═════ Data ═════

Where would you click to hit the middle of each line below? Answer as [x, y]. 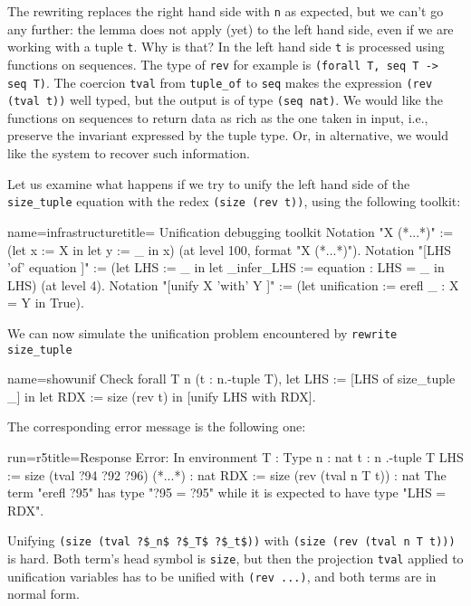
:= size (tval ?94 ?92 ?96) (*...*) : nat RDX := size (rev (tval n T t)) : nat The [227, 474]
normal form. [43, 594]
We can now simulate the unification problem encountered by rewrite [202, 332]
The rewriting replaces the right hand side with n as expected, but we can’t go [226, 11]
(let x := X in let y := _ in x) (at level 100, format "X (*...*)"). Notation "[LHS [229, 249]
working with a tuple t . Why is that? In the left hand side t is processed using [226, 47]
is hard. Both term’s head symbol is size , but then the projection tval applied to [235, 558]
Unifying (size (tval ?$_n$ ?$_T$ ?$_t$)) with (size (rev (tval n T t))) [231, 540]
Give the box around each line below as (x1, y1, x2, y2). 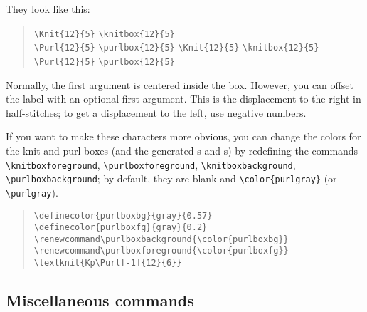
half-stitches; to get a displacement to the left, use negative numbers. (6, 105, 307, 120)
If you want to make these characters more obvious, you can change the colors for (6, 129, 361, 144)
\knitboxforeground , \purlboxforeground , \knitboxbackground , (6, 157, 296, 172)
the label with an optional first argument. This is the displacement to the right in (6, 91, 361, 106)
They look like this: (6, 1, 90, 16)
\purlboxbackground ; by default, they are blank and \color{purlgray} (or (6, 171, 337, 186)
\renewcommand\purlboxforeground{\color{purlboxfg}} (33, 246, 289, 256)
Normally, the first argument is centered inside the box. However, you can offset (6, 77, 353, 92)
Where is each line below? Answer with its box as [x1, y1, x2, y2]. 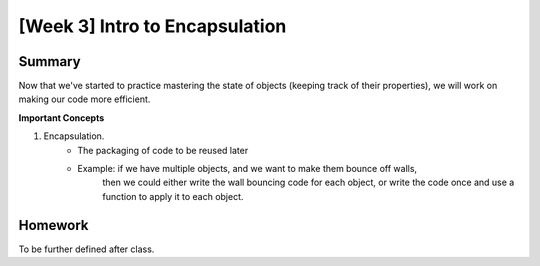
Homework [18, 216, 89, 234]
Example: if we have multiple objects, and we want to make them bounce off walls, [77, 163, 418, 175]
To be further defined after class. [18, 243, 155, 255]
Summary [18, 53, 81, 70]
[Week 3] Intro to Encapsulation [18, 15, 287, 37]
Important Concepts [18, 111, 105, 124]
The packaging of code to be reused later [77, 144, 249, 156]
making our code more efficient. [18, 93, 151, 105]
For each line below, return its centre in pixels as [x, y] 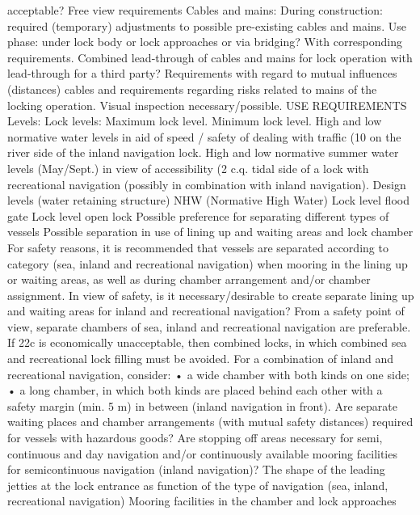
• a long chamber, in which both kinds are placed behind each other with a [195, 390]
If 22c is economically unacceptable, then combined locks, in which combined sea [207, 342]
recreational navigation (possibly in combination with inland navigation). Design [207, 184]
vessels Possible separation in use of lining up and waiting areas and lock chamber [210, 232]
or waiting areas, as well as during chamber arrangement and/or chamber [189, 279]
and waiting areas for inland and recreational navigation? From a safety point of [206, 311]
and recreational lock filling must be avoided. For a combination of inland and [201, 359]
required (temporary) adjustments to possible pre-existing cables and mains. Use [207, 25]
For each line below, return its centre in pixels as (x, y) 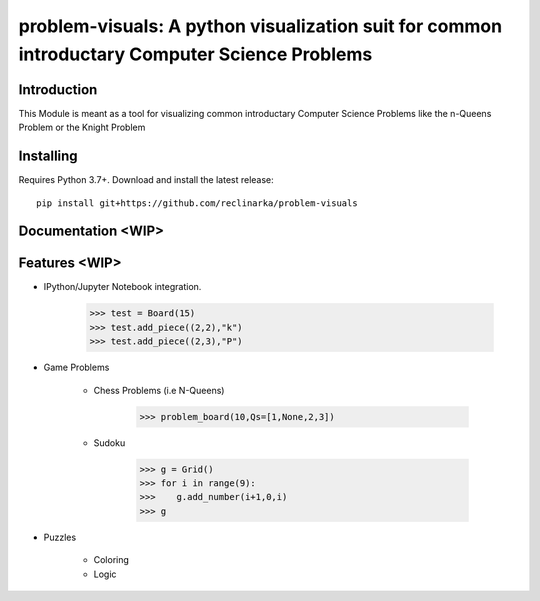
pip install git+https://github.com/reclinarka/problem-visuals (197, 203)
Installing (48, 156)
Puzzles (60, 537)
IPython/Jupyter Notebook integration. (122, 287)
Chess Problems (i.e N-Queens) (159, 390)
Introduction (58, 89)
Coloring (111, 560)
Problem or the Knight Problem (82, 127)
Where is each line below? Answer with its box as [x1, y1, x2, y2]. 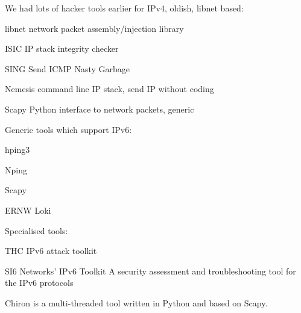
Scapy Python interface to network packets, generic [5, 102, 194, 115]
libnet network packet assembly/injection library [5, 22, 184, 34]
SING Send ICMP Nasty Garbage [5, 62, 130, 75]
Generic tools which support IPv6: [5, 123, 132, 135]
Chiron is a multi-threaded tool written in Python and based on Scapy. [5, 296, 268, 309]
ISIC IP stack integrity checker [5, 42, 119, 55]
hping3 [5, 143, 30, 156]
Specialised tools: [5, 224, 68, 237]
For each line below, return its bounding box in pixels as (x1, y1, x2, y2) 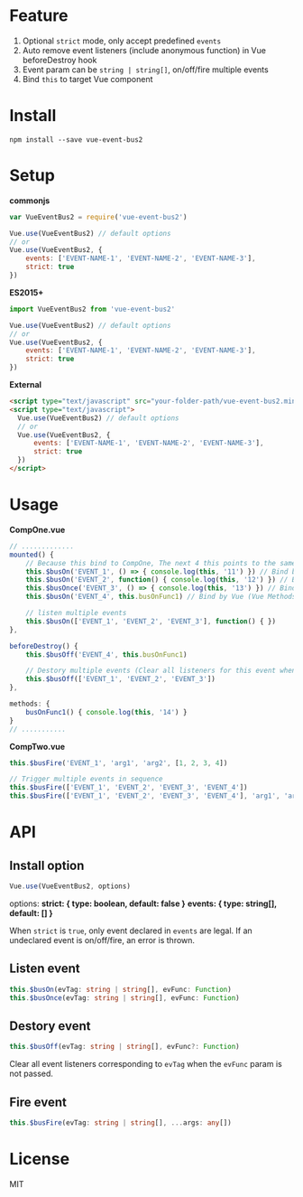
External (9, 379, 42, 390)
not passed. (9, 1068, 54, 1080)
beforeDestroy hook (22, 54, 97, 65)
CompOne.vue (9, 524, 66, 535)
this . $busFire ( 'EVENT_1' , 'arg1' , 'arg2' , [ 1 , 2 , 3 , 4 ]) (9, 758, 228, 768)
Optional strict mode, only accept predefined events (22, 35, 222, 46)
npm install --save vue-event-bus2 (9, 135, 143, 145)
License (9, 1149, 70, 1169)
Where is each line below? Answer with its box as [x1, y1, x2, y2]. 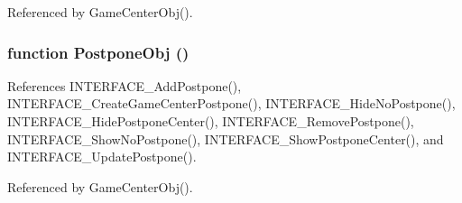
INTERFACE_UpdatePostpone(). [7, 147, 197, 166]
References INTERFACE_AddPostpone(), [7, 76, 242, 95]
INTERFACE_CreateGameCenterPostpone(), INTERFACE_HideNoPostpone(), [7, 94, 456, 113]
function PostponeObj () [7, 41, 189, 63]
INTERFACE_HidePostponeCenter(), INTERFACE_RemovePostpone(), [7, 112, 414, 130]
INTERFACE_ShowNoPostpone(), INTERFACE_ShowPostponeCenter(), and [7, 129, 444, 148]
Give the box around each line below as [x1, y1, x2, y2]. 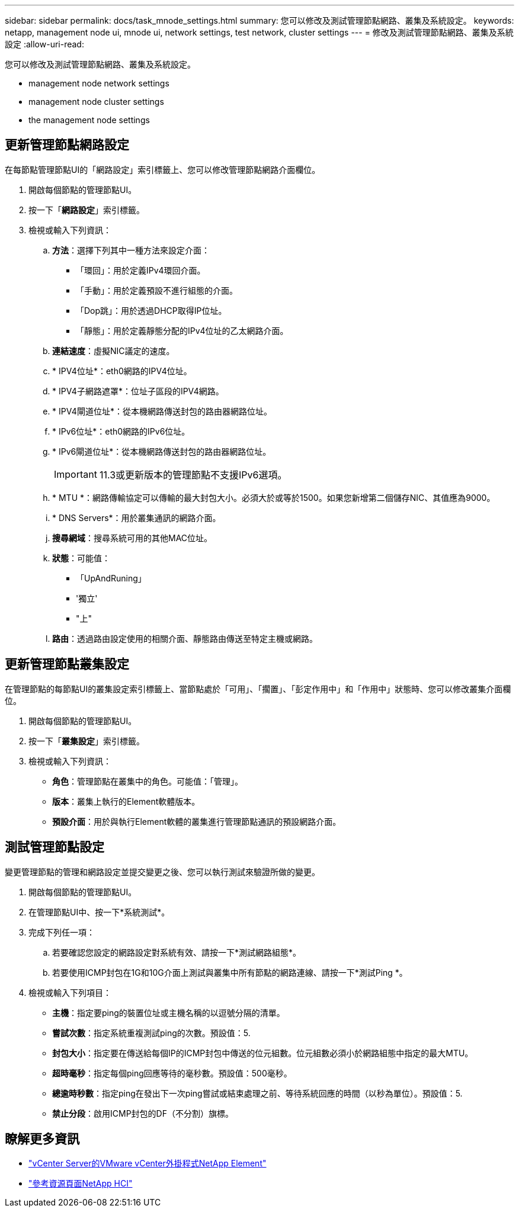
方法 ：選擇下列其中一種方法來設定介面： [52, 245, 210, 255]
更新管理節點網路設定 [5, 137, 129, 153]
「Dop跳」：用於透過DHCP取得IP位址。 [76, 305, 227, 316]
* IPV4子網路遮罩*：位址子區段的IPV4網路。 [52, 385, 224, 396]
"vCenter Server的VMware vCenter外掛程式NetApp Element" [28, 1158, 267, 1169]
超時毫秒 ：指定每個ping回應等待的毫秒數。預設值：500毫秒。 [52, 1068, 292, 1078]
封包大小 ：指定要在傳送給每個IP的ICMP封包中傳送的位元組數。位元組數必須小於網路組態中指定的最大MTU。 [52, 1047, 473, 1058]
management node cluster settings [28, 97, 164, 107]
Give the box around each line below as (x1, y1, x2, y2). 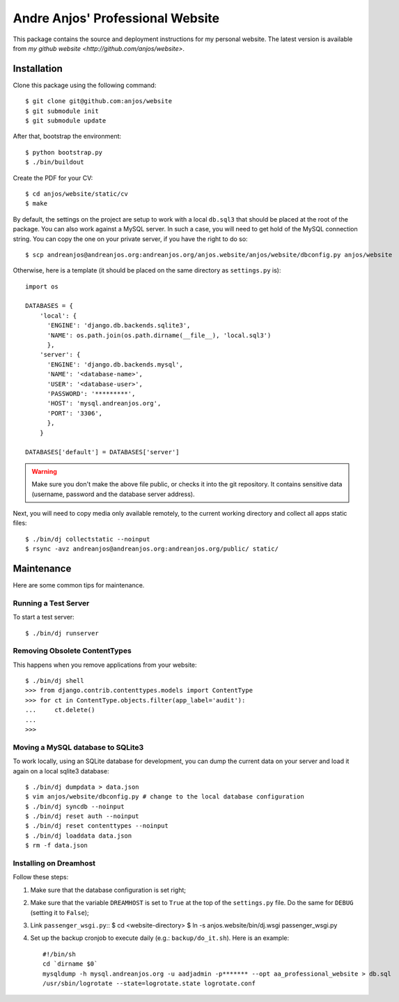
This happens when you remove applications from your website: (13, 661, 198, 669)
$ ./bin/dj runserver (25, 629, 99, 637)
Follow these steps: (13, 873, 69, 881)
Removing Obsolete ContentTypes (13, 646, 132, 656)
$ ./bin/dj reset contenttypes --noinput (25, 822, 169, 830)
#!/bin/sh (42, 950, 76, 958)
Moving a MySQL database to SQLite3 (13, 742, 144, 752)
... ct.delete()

═════

▶ **Exercise**:
Reproduce all of the material exactly, apart from the pictures.

▶ **Written response**:
Where would you click to hit the middle of each line below? Answer as [x, y]. 
:= size (tval ?94 ?92 ?96) (*...*) : nat RDX := size (rev (tval n T t)) : nat The [227, 474]
normal form. [43, 594]
We can now simulate the unification problem encountered by rewrite [202, 332]
The rewriting replaces the right hand side with n as expected, but we can’t go [226, 11]
(let x := X in let y := _ in x) (at level 100, format "X (*...*)"). Notation "[LHS [229, 249]
working with a tuple t . Why is that? In the left hand side t is processed using [226, 47]
is hard. Both term’s head symbol is size , but then the projection tval applied to [235, 558]
Unifying (size (tval ?$_n$ ?$_T$ ?$_t$)) with (size (rev (tval n T t))) [231, 540]
Give the box around each line below as (x1, y1, x2, y2). 
half-stitches; to get a displacement to the left, use negative numbers. (6, 105, 307, 120)
If you want to make these characters more obvious, you can change the colors for (6, 129, 361, 144)
\knitboxforeground , \purlboxforeground , \knitboxbackground , (6, 157, 296, 172)
the label with an optional first argument. This is the displacement to the right in (6, 91, 361, 106)
They look like this: (6, 1, 90, 16)
\purlboxbackground ; by default, they are blank and \color{purlgray} (or (6, 171, 337, 186)
\renewcommand\purlboxforeground{\color{purlboxfg}} (33, 246, 289, 256)
Normally, the first argument is centered inside the box. However, you can offset (6, 77, 353, 92)
Where is each line below? Answer with its box as [x1, y1, x2, y2]. 
Homework [18, 216, 89, 234]
Example: if we have multiple objects, and we want to make them bounce off walls, [77, 163, 418, 175]
To be further defined after class. [18, 243, 155, 255]
Summary [18, 53, 81, 70]
[Week 3] Intro to Encapsulation [18, 15, 287, 37]
Important Concepts [18, 111, 105, 124]
The packaging of code to be reused later [77, 144, 249, 156]
making our code more efficient. [18, 93, 151, 105]
For each line below, return its centre in pixels as [x, y] 
• a long chamber, in which both kinds are placed behind each other with a [195, 390]
If 22c is economically unacceptable, then combined locks, in which combined sea [207, 342]
recreational navigation (possibly in combination with inland navigation). Design [207, 184]
vessels Possible separation in use of lining up and waiting areas and lock chamber [210, 232]
or waiting areas, as well as during chamber arrangement and/or chamber [189, 279]
and waiting areas for inland and recreational navigation? From a safety point of [206, 311]
and recreational lock filling must be avoided. For a combination of inland and [201, 359]
required (temporary) adjustments to possible pre-existing cables and mains. Use [207, 25]
For each line below, return its centre in pixels as (x, y) 
pip install git+https://github.com/reclinarka/problem-visuals (197, 203)
Installing (48, 156)
Puzzles (60, 537)
IPython/Jupyter Notebook integration. (122, 287)
Chess Problems (i.e N-Queens) (159, 390)
Introduction (58, 89)
Coloring (111, 560)
Problem or the Knight Problem (82, 127)
Where is each line below? Answer with its box as [x1, y1, x2, y2]. 
Scapy Python interface to network packets, generic [5, 102, 194, 115]
libnet network packet assembly/injection library [5, 22, 184, 34]
SING Send ICMP Nasty Garbage [5, 62, 130, 75]
Generic tools which support IPv6: [5, 123, 132, 135]
Chiron is a multi-threaded tool written in Python and based on Scapy. [5, 296, 268, 309]
ISIC IP stack integrity checker [5, 42, 119, 55]
hping3 [5, 143, 30, 156]
Specialised tools: [5, 224, 68, 237]
For each line below, return its bounding box in pixels as (x1, y1, x2, y2) 
External (9, 379, 42, 390)
not passed. (9, 1068, 54, 1080)
beforeDestroy hook (22, 54, 97, 65)
CompOne.vue (9, 524, 66, 535)
this . $busFire ( 'EVENT_1' , 'arg1' , 'arg2' , [ 1 , 2 , 3 , 4 ]) (9, 758, 228, 768)
Optional strict mode, only accept predefined events (22, 35, 222, 46)
npm install --save vue-event-bus2 (9, 135, 143, 145)
License (9, 1149, 70, 1169)
Where is each line below? Answer with its box as [x1, y1, x2, y2]. 
INTERFACE_UpdatePostpone(). [7, 147, 197, 166]
References INTERFACE_AddPostpone(), [7, 76, 242, 95]
INTERFACE_CreateGameCenterPostpone(), INTERFACE_HideNoPostpone(), [7, 94, 456, 113]
function PostponeObj () [7, 41, 189, 63]
INTERFACE_HidePostponeCenter(), INTERFACE_RemovePostpone(), [7, 112, 414, 130]
INTERFACE_ShowNoPostpone(), INTERFACE_ShowPostponeCenter(), and [7, 129, 444, 148]
Give the box around each line below as [x1, y1, x2, y2]. 
方法 ：選擇下列其中一種方法來設定介面： [52, 245, 210, 255]
更新管理節點網路設定 [5, 137, 129, 153]
「Dop跳」：用於透過DHCP取得IP位址。 [76, 305, 227, 316]
* IPV4子網路遮罩*：位址子區段的IPV4網路。 [52, 385, 224, 396]
"vCenter Server的VMware vCenter外掛程式NetApp Element" [28, 1158, 267, 1169]
超時毫秒 ：指定每個ping回應等待的毫秒數。預設值：500毫秒。 [52, 1068, 292, 1078]
封包大小 ：指定要在傳送給每個IP的ICMP封包中傳送的位元組數。位元組數必須小於網路組態中指定的最大MTU。 [52, 1047, 473, 1058]
management node cluster settings [28, 97, 164, 107]
Give the box around each line below as (x1, y1, x2, y2). 
This happens when you remove applications from your website: (13, 661, 198, 669)
$ ./bin/dj runserver (25, 629, 99, 637)
Follow these steps: (13, 873, 69, 881)
Removing Obsolete ContentTypes (13, 646, 132, 656)
$ ./bin/dj reset contenttypes --noinput (25, 822, 169, 830)
#!/bin/sh (42, 950, 76, 958)
Moving a MySQL database to SQLite3 (13, 742, 144, 752)
... ct.delete()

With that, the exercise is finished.